10-07-2014 06:10 AM
I am importing a million sample observations from a CSV file into my local SAS dataset. But its taking more time to import these observations. Please suggest tun options to improve performance to IMPORT PROC?
10-07-2014 07:31 AM
When I ran the IMPORT PROC on 1000 observations in a CSV file, the import was successful. But when I ran the same IMPORT PROC on million observations the import process status is shown as running. I waited for 15 min and cancelled the running process.
02-11-2015 06:47 AM
If 1000 obs are done in, say, 5 seconds, you may expect a million obs to need 5000 seconds, which means 1 1/2 hours. So I suggest to work up in orders of magnitude (10.000, then 100.000) to get a feeling for the comparable performance.
You also need to take a look at the record size. 100 million records with a single number will need less than 1 million records with 500 bytes each.
10-07-2014 08:01 AM
Thanks for your response. I will try stuff as you mentioned above.

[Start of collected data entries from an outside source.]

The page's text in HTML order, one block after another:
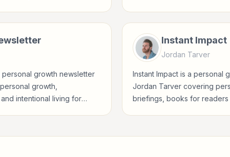
personal growth newsletter
growth,
intentional living for
Instant Impact
Jordan Tarver
Instant Impact is a personal
Jordan Tarver covering
briefings, books for readers
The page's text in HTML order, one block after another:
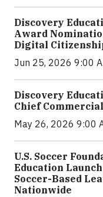
Discovery
Award
Digital
Jun 25, 2026 9:00
Discovery
Chief
May 26, 2026 9:00
U.S. Soccer
Education
Soccer-Based
Nationwide
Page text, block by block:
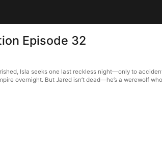
Episode 32
Isla seeks one last reckless night—only to
overnight. But Jared isn’t dead—he’s a werewolf
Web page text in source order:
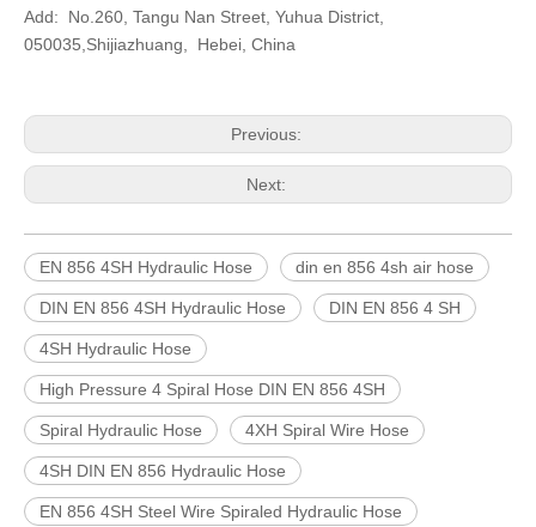
Add: No.260, Tangu Nan Street, Yuhua District,
050035,Shijiazhuang, Hebei, China
Previous:
Next:
EN 856 4SH Hydraulic Hose din en 856 4sh air hose
DIN EN 856 4SH Hydraulic Hose DIN EN 856 4 SH
4SH Hydraulic Hose
High Pressure 4 Spiral Hose DIN EN 856 4SH
Spiral Hydraulic Hose 4XH Spiral Wire Hose
4SH DIN EN 856 Hydraulic Hose
EN 856 4SH Steel Wire Spiraled Hydraulic Hose
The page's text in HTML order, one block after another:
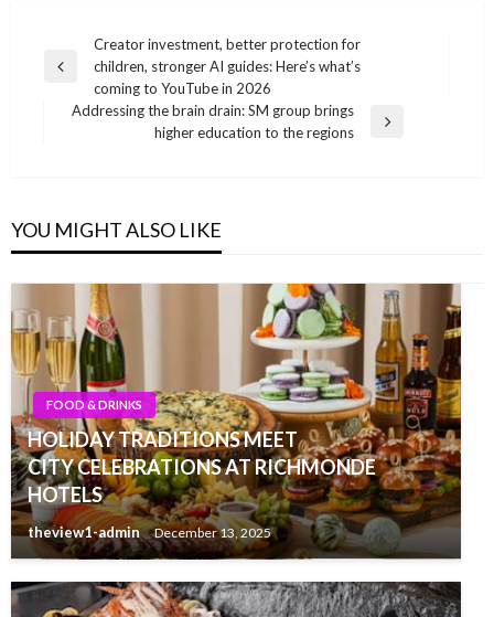
navigation
Previous
Creator investment, better protection for
children, stronger AI guides: Here’s what’s
coming to YouTube in 2026
Addressing the brain drain: SM group brings
higher education to the regions
YOU MIGHT ALSO LIKE
FOOD & DRINKS
HOLIDAY TRADITIONS MEET
CITY CELEBRATIONS AT RICHMONDE
HOTELS
theview1-admin December 13, 2025
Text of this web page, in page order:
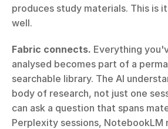
produces study materials. This is
well.
Fabric connects. Everything
analysed becomes part of a
searchable library. The AI
body of research, not just one
can ask a question that spans
Perplexity sessions, NotebookLM
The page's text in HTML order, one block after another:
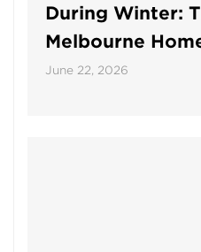
During Winter:
Melbourne
June 22, 2026

I work on SAS University Edition and both SAS Session and CSV file is on local machine.
02-11-2015 05:25 AM
Try modifying performance parameters inside config file, usually located at location: D:\SAS\SASFoundation\9.4\nls\en\sasv9.cfg
Parameters like Memsize, sortsize, bufsize, bufno. Use help for such options in BASE SAS by keyword "performance".
It's experiment and after some try, you will reach to faster import. By the way, what is size of excel file and usual file of dataset which gets imported data?
02-11-2015 06:08 AM
Personally I would prefer to import CSV data via a datastep with infile statement. Many examples can be found on the forum, here is one: https://communities.sas.com/thread/60374
This gives you more flexibility with the import - proc import basically interprets your file, then generates internally a datastep to read it, so going straight in and programming it yourself avoids the guessing phase. You would also know your data better so can set lengths, formats more appropriately.
Also, why are you dealing with data of a million rows, but using the free university edition? I assumed the free version was to learn SAS so no point in huge data that a learner SAS programmer would generally not have to deal with or learn optimization techinques for.